PCA on MNIST Data

The application of Principal Component Analysis (PCA) on the Fashion-MNIST dataset to visualize data in 2D and generate new images.

python
ds
ml

Last modified: Sep 30, 2023

Description

In this exercise for Intro to Machine Learning with Applications class by Dr. Liang, we explore the application of Principal Component Analysis (PCA) on the Fashion-MNIST dataset. The primary objective is to visualize the data in 2D and generate new images using PCA as a generative model. The implementation utilizes the scikit-learn library, particularly the IncrementalPCA module for efficiency.

Data Sources

Fashion-MNIST dataset is employed for this task. It consists of grayscale images (28x28 pixels) of 10 different fashion categories.

Methodology

Loading the Dataset

The Fashion-MNIST dataset is loaded using the scikit-learn fetch_openml function. Images are reshaped into a numpy array, and class labels are extracted.

Data Visualization

A subset of images is displayed using matplotlib, providing an overview of the dataset.

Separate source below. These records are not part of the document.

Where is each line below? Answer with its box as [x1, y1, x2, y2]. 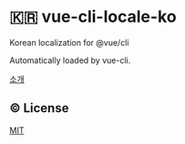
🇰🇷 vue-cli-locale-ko [9, 6, 177, 27]
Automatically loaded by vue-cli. [9, 55, 131, 66]
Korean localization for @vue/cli [9, 36, 129, 47]
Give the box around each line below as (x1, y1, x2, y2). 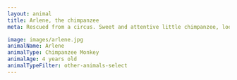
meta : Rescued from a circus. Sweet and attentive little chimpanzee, (7, 23, 219, 30)
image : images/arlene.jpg (7, 36, 83, 43)
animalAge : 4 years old (7, 55, 78, 63)
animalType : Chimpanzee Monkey (7, 49, 99, 56)
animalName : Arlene (7, 43, 65, 50)
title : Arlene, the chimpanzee (7, 17, 99, 24)
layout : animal (7, 10, 52, 18)
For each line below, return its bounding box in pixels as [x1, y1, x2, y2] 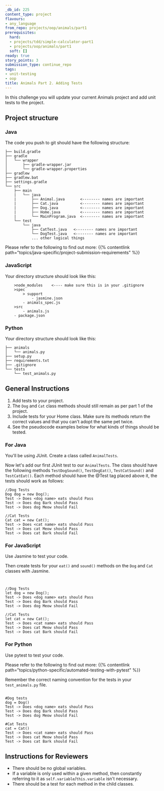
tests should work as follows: [5, 478, 64, 484]
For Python [5, 641, 32, 648]
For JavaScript [5, 542, 41, 549]
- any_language [5, 21, 36, 26]
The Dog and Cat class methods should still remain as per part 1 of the [12, 403, 153, 409]
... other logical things [31, 236, 85, 241]
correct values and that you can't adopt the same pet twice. [12, 418, 134, 425]
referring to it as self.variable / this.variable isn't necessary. [12, 776, 138, 782]
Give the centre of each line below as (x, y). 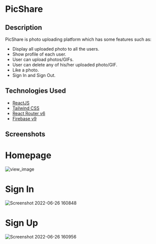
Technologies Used (35, 91)
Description (24, 28)
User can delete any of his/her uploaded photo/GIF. (65, 65)
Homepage (28, 155)
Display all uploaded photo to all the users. (56, 49)
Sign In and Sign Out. (34, 75)
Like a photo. (26, 70)
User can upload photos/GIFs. (43, 60)
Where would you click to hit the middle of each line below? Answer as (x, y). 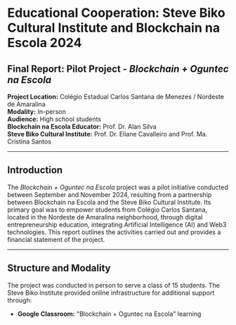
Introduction (35, 170)
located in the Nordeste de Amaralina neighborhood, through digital (105, 217)
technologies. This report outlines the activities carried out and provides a (114, 232)
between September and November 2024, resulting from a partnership (110, 194)
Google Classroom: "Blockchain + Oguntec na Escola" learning (109, 314)
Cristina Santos (29, 141)
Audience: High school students (54, 119)
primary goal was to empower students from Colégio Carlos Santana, (107, 210)
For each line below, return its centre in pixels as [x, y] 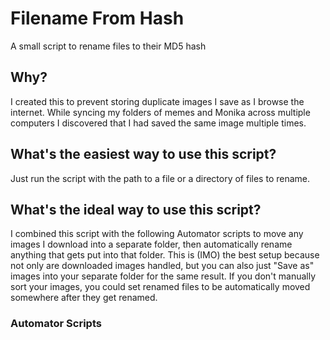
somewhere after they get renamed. [84, 298]
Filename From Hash [97, 18]
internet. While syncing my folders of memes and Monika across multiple [160, 112]
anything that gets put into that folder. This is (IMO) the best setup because [165, 255]
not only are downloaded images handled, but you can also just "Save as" [162, 266]
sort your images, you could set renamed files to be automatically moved [160, 287]
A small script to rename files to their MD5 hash [108, 46]
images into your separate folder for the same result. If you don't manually [163, 276]
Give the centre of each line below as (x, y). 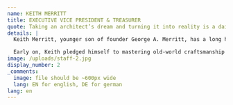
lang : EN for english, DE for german (68, 84)
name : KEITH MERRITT (37, 14)
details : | (23, 33)
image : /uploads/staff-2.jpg (49, 59)
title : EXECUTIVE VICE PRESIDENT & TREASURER (74, 20)
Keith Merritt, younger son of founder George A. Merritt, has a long (118, 40)
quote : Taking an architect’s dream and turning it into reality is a (111, 26)
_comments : (23, 71)
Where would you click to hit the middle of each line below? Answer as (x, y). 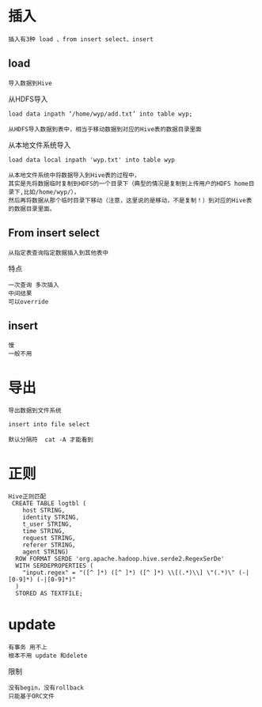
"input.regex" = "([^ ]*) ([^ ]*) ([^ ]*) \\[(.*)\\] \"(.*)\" (129, 573)
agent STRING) (46, 552)
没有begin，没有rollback (46, 688)
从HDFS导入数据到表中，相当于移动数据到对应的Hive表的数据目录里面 (105, 129)
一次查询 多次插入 (34, 285)
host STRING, (44, 511)
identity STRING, (51, 518)
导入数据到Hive (30, 83)
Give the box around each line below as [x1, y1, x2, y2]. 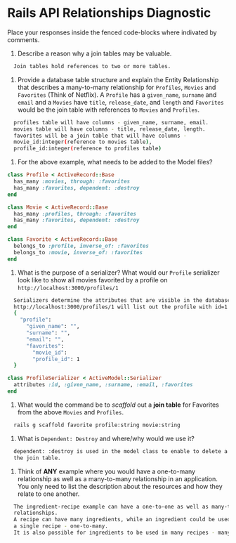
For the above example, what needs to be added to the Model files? [17, 158, 213, 166]
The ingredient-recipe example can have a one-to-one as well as [13, 503, 209, 510]
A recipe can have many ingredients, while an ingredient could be [13, 516, 216, 523]
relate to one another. [17, 490, 80, 498]
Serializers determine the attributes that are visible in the [13, 296, 202, 303]
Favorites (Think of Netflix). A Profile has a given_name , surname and [17, 90, 217, 99]
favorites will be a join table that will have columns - [13, 132, 188, 139]
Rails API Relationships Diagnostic [7, 5, 211, 21]
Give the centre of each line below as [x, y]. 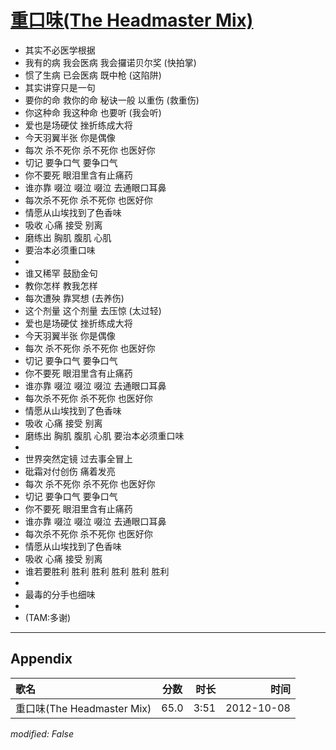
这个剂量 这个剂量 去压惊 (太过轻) [93, 310]
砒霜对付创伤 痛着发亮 [70, 471]
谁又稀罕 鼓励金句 [61, 273]
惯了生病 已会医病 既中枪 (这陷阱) [93, 75]
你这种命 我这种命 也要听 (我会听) [93, 112]
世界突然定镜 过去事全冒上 [78, 458]
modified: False [42, 733]
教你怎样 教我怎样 [61, 285]
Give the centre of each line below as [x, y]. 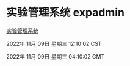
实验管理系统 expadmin [66, 13]
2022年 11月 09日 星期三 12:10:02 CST [54, 43]
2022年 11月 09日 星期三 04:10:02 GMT [56, 56]
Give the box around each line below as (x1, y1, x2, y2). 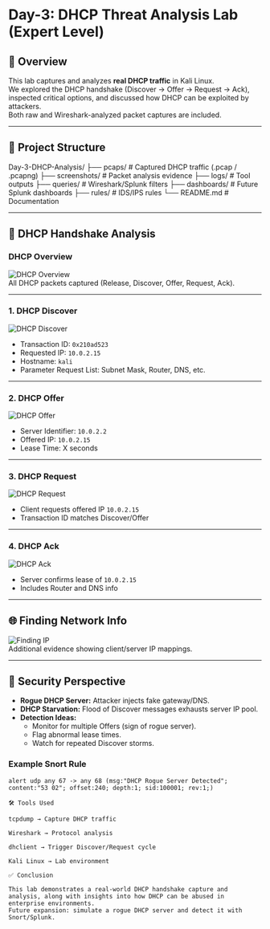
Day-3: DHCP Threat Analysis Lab (8, 6, 239, 24)
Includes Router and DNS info (19, 583, 118, 593)
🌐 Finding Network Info (8, 614, 127, 628)
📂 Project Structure (8, 141, 106, 154)
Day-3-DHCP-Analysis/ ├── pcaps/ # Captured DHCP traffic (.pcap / (8, 162, 237, 172)
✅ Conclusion (8, 871, 54, 879)
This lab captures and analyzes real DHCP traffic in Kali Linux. (8, 76, 215, 85)
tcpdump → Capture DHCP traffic (8, 815, 117, 823)

Displaying one of the images

Displaying one of the images

PCA Visualization

The IncrementalPCA method is utilized for dimensionality reduction to 2 components. Visualizations include scatter plots of data points and separate plots for class labels 0 and 1. The plot_components function enhances the visualization by overlaying images on the scatter plot.

Plotting the data points in 2D

Plotting the data points in 2D

Display data points using plot_components

Display data points using plot_components

Display data points with class label 1 using plot_components

Display data points with class label 1 using plot_components

Plotting the data points with class label 0 (target) in 2D

Plotting the data points with class label 0 (target) in 2D

Display data points with class label 0 using plot_components

Display data points with class label 0 using plot_components

Generating New Images

The optimal number of components is determined by analyzing the cumulative explained variance ratio. New images are generated by combining random values with the mean and eigenvectors.

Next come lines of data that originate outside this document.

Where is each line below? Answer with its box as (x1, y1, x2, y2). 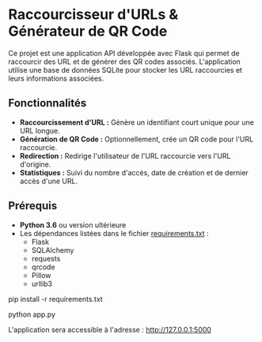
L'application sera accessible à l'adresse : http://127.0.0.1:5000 (8, 325, 212, 334)
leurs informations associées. (8, 73, 104, 83)
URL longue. (19, 126, 61, 135)
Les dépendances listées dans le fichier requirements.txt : (19, 228, 209, 238)
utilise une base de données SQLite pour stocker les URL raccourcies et (8, 65, 243, 74)
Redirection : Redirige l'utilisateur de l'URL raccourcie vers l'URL (19, 151, 231, 160)
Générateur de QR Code (8, 22, 168, 40)
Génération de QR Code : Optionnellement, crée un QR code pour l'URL (19, 134, 254, 144)
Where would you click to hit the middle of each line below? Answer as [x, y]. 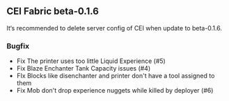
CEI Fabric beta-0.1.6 [53, 11]
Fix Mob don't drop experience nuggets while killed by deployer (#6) [115, 91]
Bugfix [18, 46]
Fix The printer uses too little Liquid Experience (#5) [91, 61]
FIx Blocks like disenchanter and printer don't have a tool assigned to [116, 76]
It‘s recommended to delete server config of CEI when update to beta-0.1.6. [114, 28]
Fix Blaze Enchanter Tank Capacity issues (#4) [84, 68]
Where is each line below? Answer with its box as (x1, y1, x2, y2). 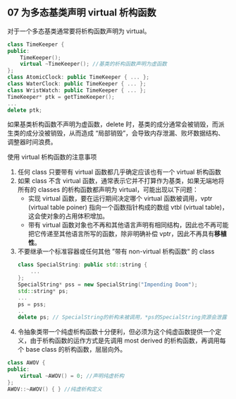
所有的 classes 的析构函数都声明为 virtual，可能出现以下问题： (17, 186, 199, 194)
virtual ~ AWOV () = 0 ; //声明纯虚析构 (20, 373, 125, 380)
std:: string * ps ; (17, 287, 69, 294)
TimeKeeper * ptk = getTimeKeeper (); (7, 93, 115, 100)
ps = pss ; (17, 301, 47, 308)
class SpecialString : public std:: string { (17, 261, 148, 268)
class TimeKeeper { (7, 41, 65, 48)
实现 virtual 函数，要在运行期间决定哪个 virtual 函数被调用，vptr (27, 194, 213, 203)
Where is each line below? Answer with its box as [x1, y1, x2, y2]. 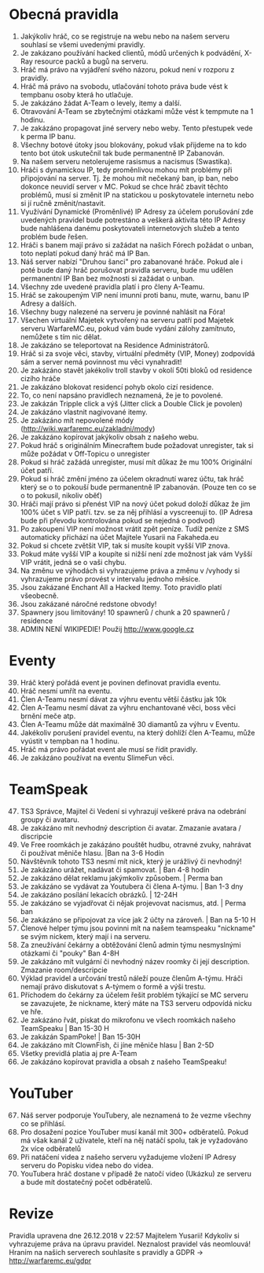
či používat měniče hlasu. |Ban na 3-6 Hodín [20, 848, 164, 857]
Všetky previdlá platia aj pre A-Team [20, 1048, 137, 1058]
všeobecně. [20, 591, 59, 600]
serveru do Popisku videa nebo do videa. [20, 1161, 154, 1170]
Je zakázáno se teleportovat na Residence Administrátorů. [20, 340, 211, 350]
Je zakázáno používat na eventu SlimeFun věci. [20, 753, 175, 762]
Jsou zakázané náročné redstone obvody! [20, 599, 157, 608]
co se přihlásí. [20, 1118, 66, 1128]
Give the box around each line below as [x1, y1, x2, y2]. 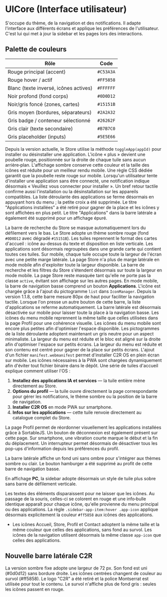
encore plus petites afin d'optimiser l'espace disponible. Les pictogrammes [5, 325, 160, 331]
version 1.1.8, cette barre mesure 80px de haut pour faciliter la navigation [5, 294, 155, 299]
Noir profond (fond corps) [7, 92, 68, 99]
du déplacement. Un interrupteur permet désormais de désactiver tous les [5, 440, 158, 446]
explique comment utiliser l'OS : [5, 368, 71, 374]
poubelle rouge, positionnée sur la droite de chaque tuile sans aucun [5, 156, 146, 163]
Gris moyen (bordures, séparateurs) [7, 109, 92, 116]
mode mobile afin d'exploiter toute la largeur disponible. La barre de [5, 262, 145, 268]

Plot the curve of 'percentage of variance explained' (0 - 1) vs n_components (0 - 100)

Plot the curve of ‘percentage of variance explained’ (0 - 1) vs n_components (0 - 100)

One of the images of eigenvectors

One of the images of eigenvectors

Plot the mean image from PCA

Plot the mean image from PCA

Display the newly generated images

Display the newly generated images

t-SNE Visualization

To complement PCA, t-SNE (t-Distributed Stochastic Neighbor Embedding) is applied to a subset of the data for additional visualization. t-SNE reduces dimensionality while preserving the pairwise similarities between data points, providing insights into the dataset’s structure.

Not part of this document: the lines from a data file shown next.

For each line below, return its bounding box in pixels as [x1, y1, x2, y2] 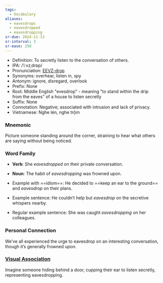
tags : [5, 7, 16, 12]
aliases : [5, 16, 23, 21]
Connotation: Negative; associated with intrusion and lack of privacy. [12, 104, 151, 110]
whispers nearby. [12, 200, 47, 206]
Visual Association [5, 256, 51, 262]
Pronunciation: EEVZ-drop [12, 67, 65, 74]
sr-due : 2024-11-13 [5, 35, 45, 40]
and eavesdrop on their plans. [12, 185, 73, 191]
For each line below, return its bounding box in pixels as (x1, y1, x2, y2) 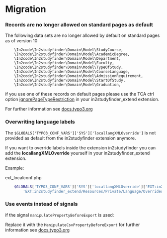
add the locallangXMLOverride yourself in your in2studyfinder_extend (5, 150, 150, 156)
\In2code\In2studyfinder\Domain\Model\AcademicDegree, (14, 52, 130, 57)
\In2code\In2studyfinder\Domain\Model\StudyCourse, (14, 47, 123, 53)
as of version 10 (5, 38, 38, 44)
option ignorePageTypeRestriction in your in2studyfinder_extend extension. (5, 96, 160, 103)
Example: (5, 165, 24, 171)
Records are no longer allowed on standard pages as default (5, 21, 153, 28)
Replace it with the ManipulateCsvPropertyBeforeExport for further (5, 222, 140, 228)
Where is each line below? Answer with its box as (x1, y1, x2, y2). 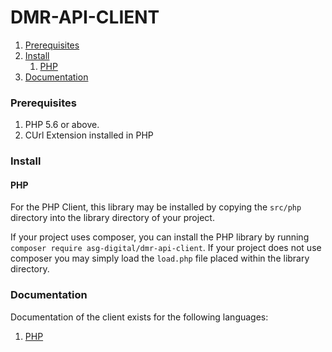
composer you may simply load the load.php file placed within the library (10, 252, 310, 265)
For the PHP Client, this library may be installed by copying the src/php (10, 201, 302, 213)
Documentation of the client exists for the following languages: (10, 311, 269, 323)
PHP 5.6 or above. (24, 119, 100, 131)
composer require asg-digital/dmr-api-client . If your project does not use (10, 242, 322, 254)
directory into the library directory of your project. (10, 212, 215, 224)
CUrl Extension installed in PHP (24, 129, 154, 141)
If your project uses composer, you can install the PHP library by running (10, 231, 310, 243)

Run t-SNE on subset of data and visualize the data in 2D using scatter plot

Run t-SNE on subset of data and visualize the data in 2D using scatter plot

Conclusion

Data Visualization: PCA effectively reduces high-dimensional image data to 2D, providing a visual representation of the dataset’s structure.
Component Analysis: The eigenvectors (components) extracted by PCA reveal meaningful features in the images.
Image Generation: While PCA is not optimal for image generation, the process of combining mean and eigenvectors to create new images is demonstrated.
t-SNE Visualization: t-SNE offers an alternative perspective, emphasizing similarities between data points in 2D space.

PCA proves valuable for visualizing high-dimensional image data and extracting meaningful features. However, its limitations in image generation highlight the need for alternative methods, such as those based on neural networks. The addition of t-SNE provides a complementary view of the dataset’s structure, enhancing the overall understanding.